The data used to support the findings of this study are included within the article.

Conflicts of Interest

The authors declare that there are no conflicts of interest regarding the publication of this paper.

Authors’ Contributions

Weijian Xiong and Jin Zhong contributed equally to this work.

Acknowledgments

This study was supported by the Chongqing Natural Science Foundation (Nos. cstc2021jxjl130002 and cstc2021jxjl130003).

Supplementary Materials

Supplementary 1. Figure S1: key gene expression analysis in MEblack. The expression levels of (A) DLL4, (B) NOTCH4, (C) FLT1, (D) CDH4, and (E) PECAM1. Red: KIRC group; gray: normal group.

Supplementary 2. Figure S2: key gene expression analysis in MEyellow. The expression levels of (A) VEGFA, (B) POU5F1, (C) AGER, (D) NFKB2, (E) EIF4A1, and (F) HNRNPU. Red: KIRC group; gray: normal group.

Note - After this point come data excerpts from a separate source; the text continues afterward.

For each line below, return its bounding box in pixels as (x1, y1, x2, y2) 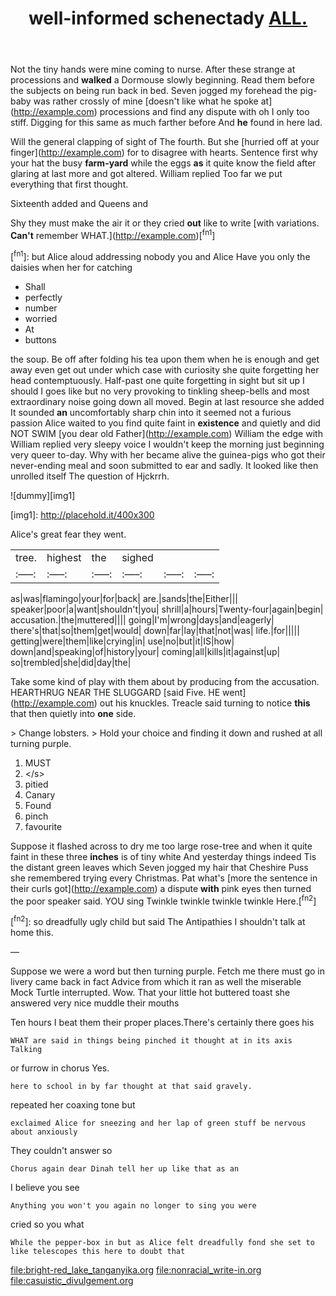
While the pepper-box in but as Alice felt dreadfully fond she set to (10, 1237, 315, 1247)
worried (24, 312, 58, 324)
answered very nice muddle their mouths (10, 997, 180, 1009)
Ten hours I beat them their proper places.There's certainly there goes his (10, 1016, 315, 1028)
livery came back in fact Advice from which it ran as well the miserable (10, 975, 302, 987)
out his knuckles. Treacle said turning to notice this (99, 697, 311, 709)
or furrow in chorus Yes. (10, 1062, 110, 1074)
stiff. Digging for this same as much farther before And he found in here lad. (10, 117, 323, 129)
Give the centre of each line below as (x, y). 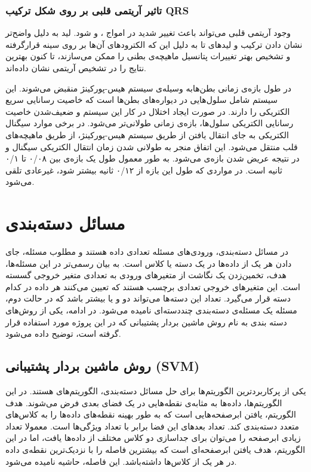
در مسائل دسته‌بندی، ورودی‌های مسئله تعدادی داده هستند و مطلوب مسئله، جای (147, 252)
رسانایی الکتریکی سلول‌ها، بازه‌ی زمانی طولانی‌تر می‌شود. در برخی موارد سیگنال (150, 123)
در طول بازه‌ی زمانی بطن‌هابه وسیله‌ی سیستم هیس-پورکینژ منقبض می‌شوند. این (149, 88)
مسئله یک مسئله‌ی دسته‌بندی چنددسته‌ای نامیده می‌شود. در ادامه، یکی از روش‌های (151, 310)
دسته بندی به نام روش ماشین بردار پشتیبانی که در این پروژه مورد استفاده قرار (146, 322)
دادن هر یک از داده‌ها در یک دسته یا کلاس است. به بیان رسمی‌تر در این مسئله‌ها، (149, 263)
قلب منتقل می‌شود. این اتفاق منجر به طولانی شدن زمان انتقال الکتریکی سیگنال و (152, 146)
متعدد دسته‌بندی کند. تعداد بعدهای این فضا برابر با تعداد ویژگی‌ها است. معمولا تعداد (152, 426)
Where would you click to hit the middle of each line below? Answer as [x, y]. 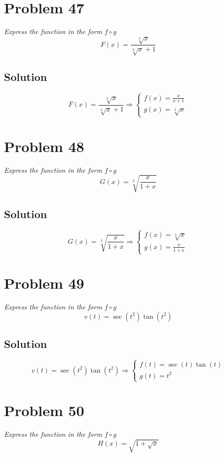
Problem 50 [44, 410]
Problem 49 [44, 283]
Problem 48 [44, 146]
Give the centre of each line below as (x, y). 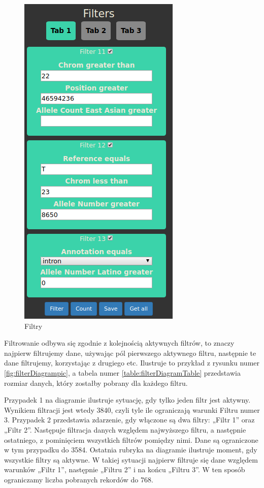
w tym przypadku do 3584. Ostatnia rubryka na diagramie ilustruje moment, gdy (131, 450)
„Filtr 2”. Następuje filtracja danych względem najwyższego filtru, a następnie (125, 429)
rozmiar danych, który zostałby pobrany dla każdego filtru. (96, 383)
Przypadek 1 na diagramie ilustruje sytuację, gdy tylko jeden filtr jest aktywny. (127, 400)
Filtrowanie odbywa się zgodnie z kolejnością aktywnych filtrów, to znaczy (119, 343)
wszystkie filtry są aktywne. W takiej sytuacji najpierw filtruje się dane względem (131, 459)
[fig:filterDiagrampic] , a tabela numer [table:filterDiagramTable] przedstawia (122, 372)
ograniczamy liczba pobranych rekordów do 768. (79, 479)
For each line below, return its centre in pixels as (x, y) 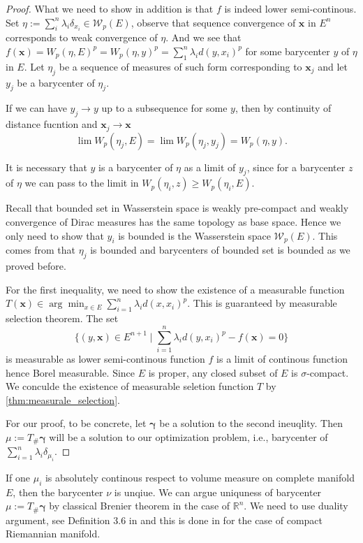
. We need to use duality (296, 506)
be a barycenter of (56, 82)
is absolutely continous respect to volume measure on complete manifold (200, 477)
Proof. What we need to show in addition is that (110, 8)
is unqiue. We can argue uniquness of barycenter (218, 492)
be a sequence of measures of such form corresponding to (180, 66)
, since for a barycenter (296, 167)
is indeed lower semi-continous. (290, 8)
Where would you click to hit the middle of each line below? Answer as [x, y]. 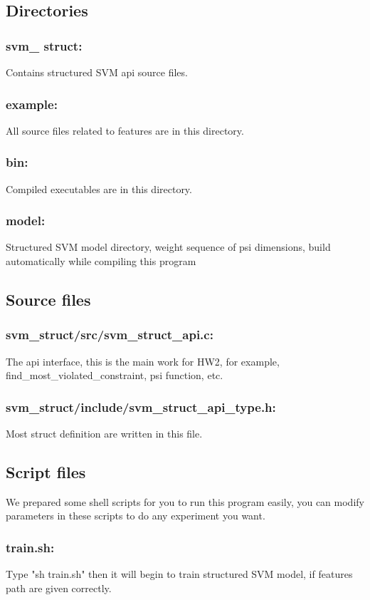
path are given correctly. [59, 588]
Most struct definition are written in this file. [104, 434]
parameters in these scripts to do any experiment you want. [136, 516]
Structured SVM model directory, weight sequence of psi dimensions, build [168, 247]
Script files [46, 472]
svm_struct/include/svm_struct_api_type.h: [141, 407]
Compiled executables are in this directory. [99, 188]
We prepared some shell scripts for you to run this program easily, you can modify [185, 501]
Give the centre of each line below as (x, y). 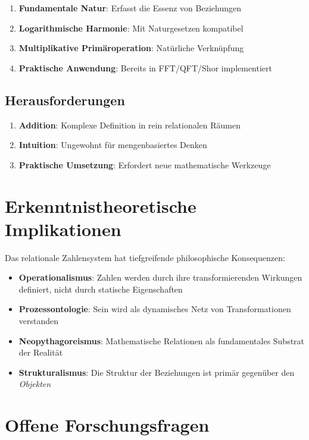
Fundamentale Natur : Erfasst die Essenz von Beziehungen (130, 8)
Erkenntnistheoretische (101, 205)
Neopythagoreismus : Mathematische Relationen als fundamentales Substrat (162, 340)
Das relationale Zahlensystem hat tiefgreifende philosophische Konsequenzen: (145, 257)
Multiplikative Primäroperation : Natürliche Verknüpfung (131, 48)
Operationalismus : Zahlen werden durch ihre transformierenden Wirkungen (160, 277)
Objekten (35, 384)
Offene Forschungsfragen (107, 425)
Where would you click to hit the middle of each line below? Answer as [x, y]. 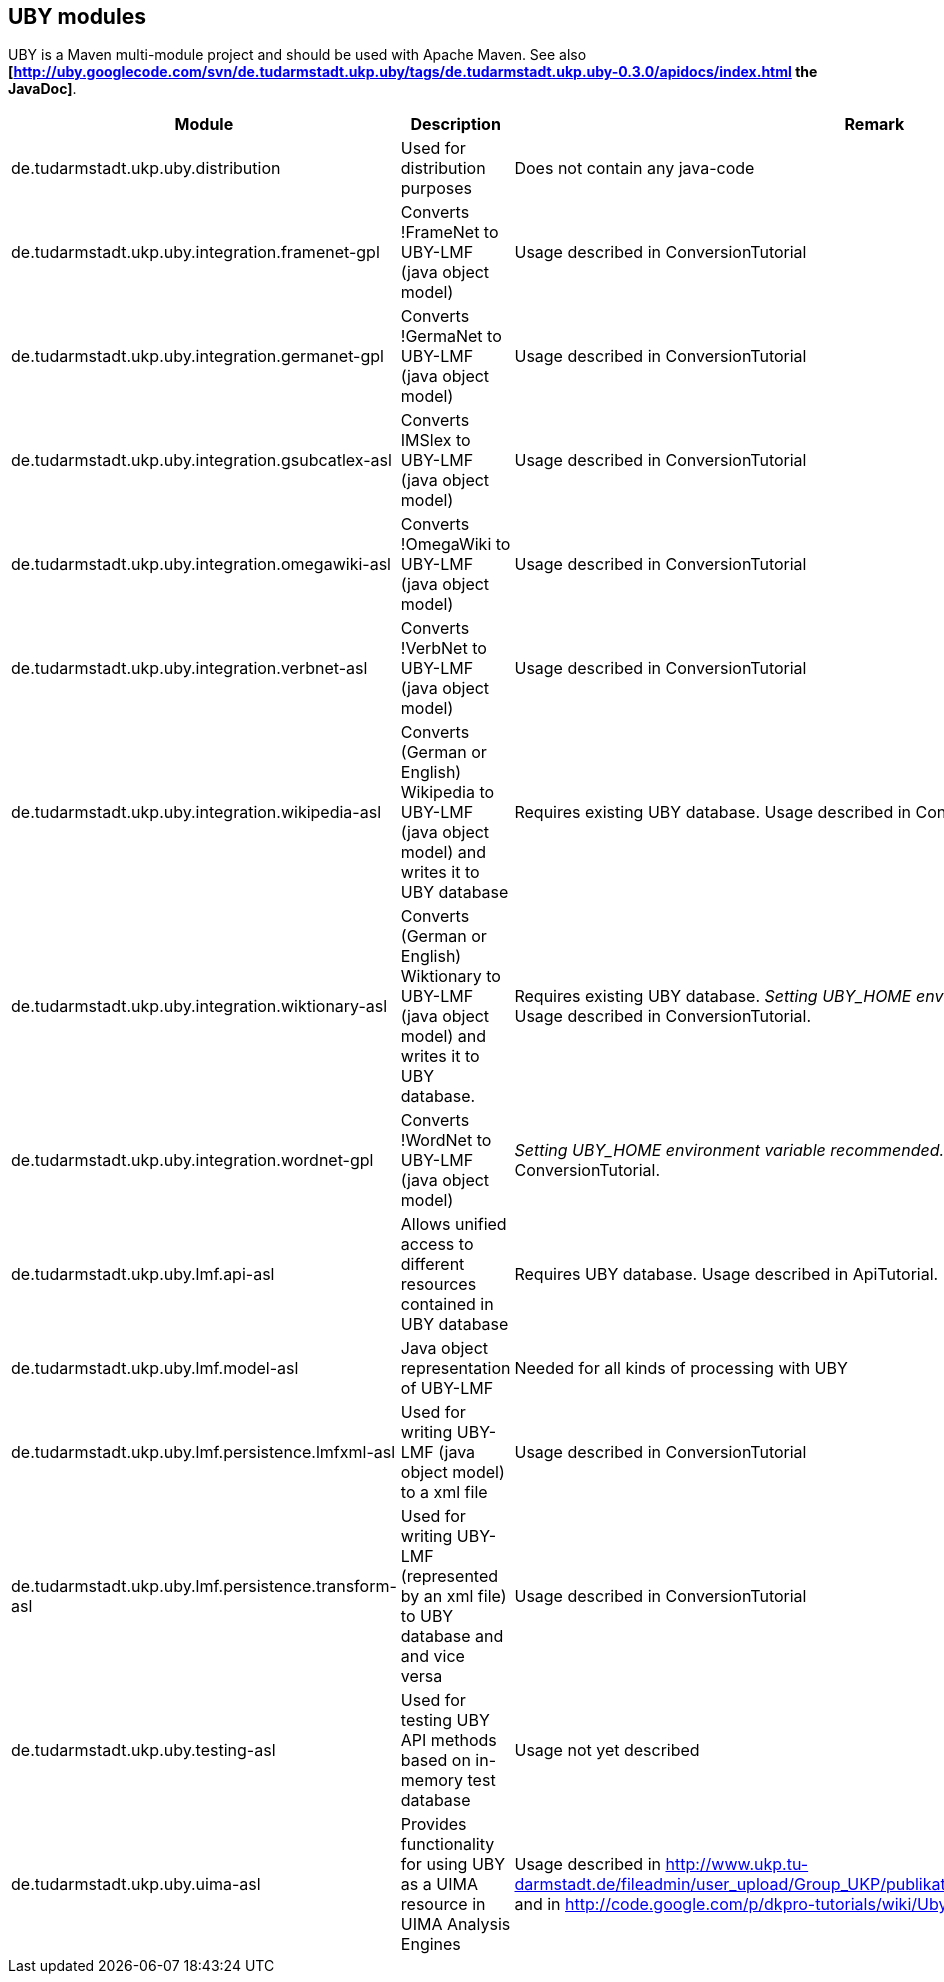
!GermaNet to [451, 336]
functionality [447, 1844]
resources [438, 1284]
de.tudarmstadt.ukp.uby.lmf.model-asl [155, 1368]
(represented [449, 1576]
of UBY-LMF [447, 1388]
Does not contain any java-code [634, 168]
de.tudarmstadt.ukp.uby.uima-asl [136, 1884]
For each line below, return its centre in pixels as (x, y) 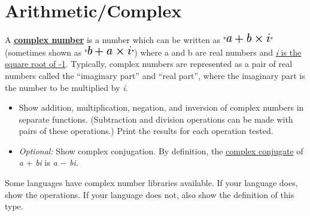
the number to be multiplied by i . (66, 87)
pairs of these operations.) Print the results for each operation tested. (146, 131)
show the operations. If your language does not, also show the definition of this (150, 194)
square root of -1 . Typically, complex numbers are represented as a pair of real (149, 64)
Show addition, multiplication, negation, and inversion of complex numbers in (161, 107)
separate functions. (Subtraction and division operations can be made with (156, 119)
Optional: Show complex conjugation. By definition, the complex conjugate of (161, 150)
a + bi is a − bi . (48, 162)
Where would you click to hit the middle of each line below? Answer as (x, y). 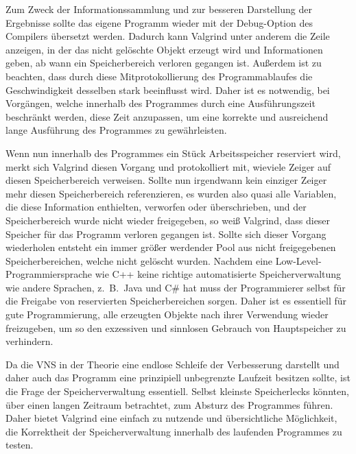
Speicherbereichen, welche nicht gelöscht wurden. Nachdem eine (139, 260)
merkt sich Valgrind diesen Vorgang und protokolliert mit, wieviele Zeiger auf (168, 166)
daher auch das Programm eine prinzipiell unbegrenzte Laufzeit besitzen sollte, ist (178, 378)
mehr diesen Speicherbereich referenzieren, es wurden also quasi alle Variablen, (171, 193)
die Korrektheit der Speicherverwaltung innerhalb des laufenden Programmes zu (174, 431)
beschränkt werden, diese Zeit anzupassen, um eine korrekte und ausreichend (167, 116)
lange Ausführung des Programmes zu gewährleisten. (116, 130)
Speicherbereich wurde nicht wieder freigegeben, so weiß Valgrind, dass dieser (168, 220)
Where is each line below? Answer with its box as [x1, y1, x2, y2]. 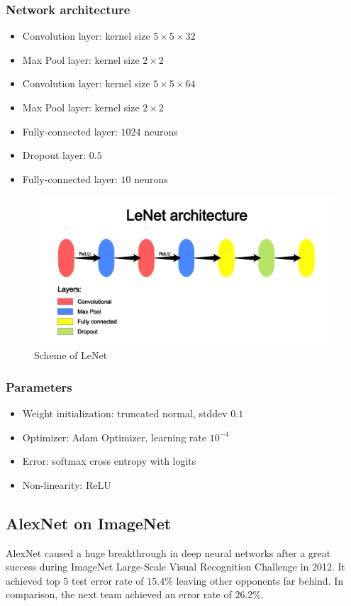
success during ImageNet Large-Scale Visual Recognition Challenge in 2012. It [6, 559, 346, 574]
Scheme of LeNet [34, 348, 108, 363]
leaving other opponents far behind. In [176, 573, 344, 588]
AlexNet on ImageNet [6, 512, 172, 534]
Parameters [6, 378, 72, 395]
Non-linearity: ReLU [22, 477, 111, 492]
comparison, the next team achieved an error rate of [6, 587, 232, 602]
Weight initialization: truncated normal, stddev [22, 406, 228, 421]

Supplementary 3. Figure S3: key gene expression analysis in MEgreen. The expression levels of (A) ATP6V0D2, (B) ATP6V1A, (C) ATP6V1H, (D) ATP6V0A4, (E) ATP6V1C2, and (F) ATP6V1B1. Red: KIRC group; gray: normal group.

Supplementary 4. Figure S4: OS analysis of ten key genes in MEblack. (A) DLL4, (B) NOTCH4, (C) FLT1, (D) CDH4, and (E) PECAM1.

Supplementary 5. Figure S5: OS analysis of ten key genes in MEyellow. (A) VEGFA, (B) POU5F1, (C) AGER, (D) NFKB2, (E) EIF4A1, and (F) HNRNPU.

Supplementary 6. Figure S6: OS analysis of ten key genes in MEgreen. (A) ATP6V0D2, (B) ATP6V1A, (C) ATP6V1H, (D) ATP6V0A4, (E) ATP6V1C2, and (F) ATP6V1B1.